Ан-Сенен думал об этом. А ветер трубил ему в уши. Море дрожало, как барабан. Два раза волна бросила Ан-Сенена грудью на руль и заперла дыхание.
Но Ан-Сенен все не соглашался выбросить рыбу, и лицо его было, по-прежнему задумчиво, строго, как у слепого.
Но вот, наконец, показались пять «пальцев» — пять черных скал, торчащих из воды. Воздух темными полосами ходил над ними.
И Ан-Сенен, вдруг сгорбившись, кряхтя по-стариковски, повел кавасаки прямо сквозь толпу танцевавших волн. За ними начиналась бухта.

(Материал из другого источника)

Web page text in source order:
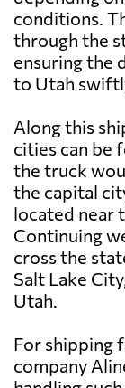
conditions.
through the
ensuring the
to Utah
Along this
cities can be
the truck
the capital
located near
Continuing
cross the
Salt Lake
Utah.
For shipping
company
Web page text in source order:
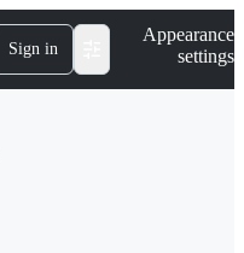
Sign in
Appearance
settings
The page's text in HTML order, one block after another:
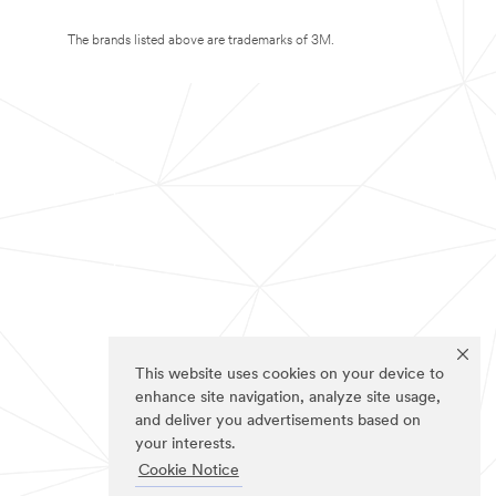
This website uses cookies on your device to
enhance site navigation, analyze site usage,
and deliver you advertisements based on
your interests.
Cookie Notice
The brands listed above are trademarks of 3M.
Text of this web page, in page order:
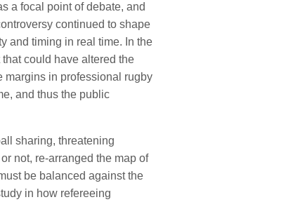
a focal point of debate, and
continued to shape
and timing in real time. In the
could have altered the
margins in professional rugby
and thus the public
sharing, threatening
not, re-arranged the map of
be balanced against the
in how refereeing
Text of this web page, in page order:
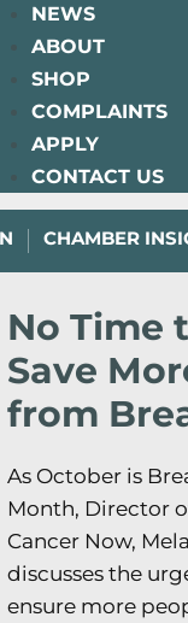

Здесь было значительно тише. Теперь он мог стоять прямо, не рискуя свалиться за борт. Но шум океана еще звучал в сердце Ан-Сенена.
На берегу, встречая кавасаки, били в бронзовый колокол.
Тафуин. Японское море.
1935
На утренней заре
Она жила на севере страны, на том берегу моря, откуда всегда появлялась утром заря.

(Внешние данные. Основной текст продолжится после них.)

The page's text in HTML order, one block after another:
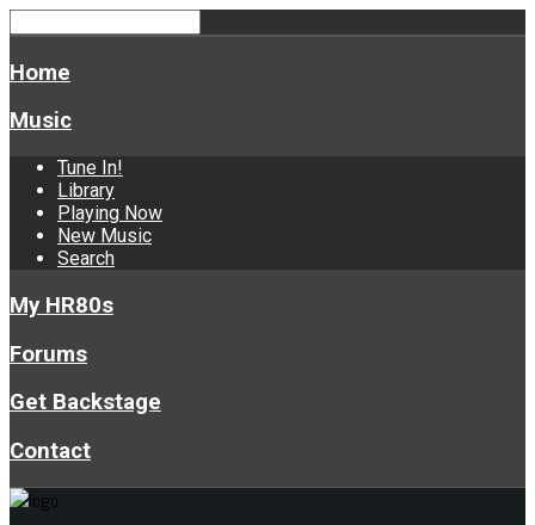
Home
Music
Tune In!
Library
Playing Now
New Music
Search
My HR80s
Forums
Get Backstage
Contact
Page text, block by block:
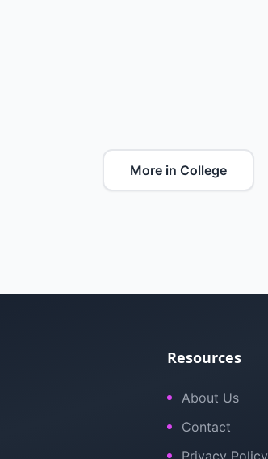
More in College
Resources
About Us
Contact
Privacy Policy
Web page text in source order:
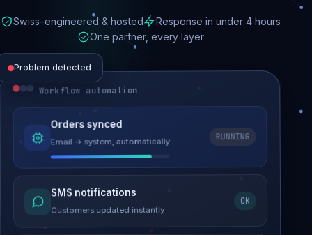
Swiss-engineered & hosted
Response in under 4 hours
One partner, every layer
Problem detected
Website performance
Load time 6.2s → 0.9s
Malware removed
Site clean & back online
Workflow automation
Orders synced
Email → system, automatically
RUNNING
SMS notifications
Customers updated instantly
OK
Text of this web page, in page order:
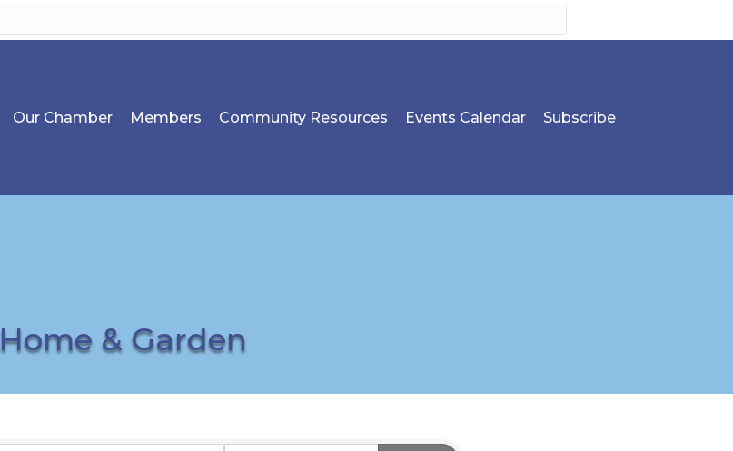
Our Chamber Members Community Resources Events Calendar Subscribe
Home & Garden
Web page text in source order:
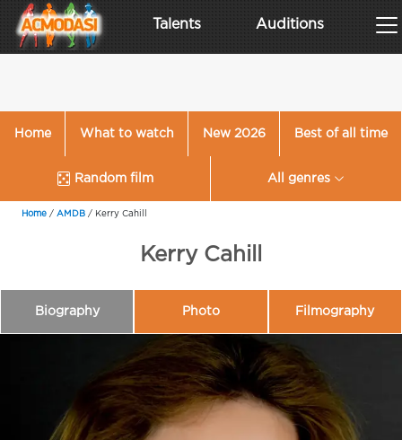
Talents Auditions
Home What to watch New 2026 Best of all time
Random film All genres
Home / AMDB / Kerry Cahill
Kerry Cahill
Biography Photo Filmography

Она была женой бедного рыбака и матерью маленького мальчика Ким Пен Гука, которого любила больше, чем утреннюю зарю и даже чем само солнце и горы родной Кореи, прекрасные и на утренней и на вечерней заре и во всякий час дня.
Звали ее Ли Ок Ен. Она была невысока ростом, но стройна, как многие корейские женщины из народа, которым приходится носить тяжелые ноши на голове и для того держаться прямо. Лицо у нее было привлекательное, круглое, с золотисто-румяной кожей, с маленьким ртом.
С тех пор как ее народ стал сам править своей страной и в соседней деревне открылась школа для детей рыбаков, Ли Ок Ен была счастлива. Каждый день, едва только занималось утро, она отправляла своего маленького сына в школу.
Ее муж, Ким Се Чен, ловил теперь рыбу сообща со своими соседями, и поэтому труд его вознаграждался как следует.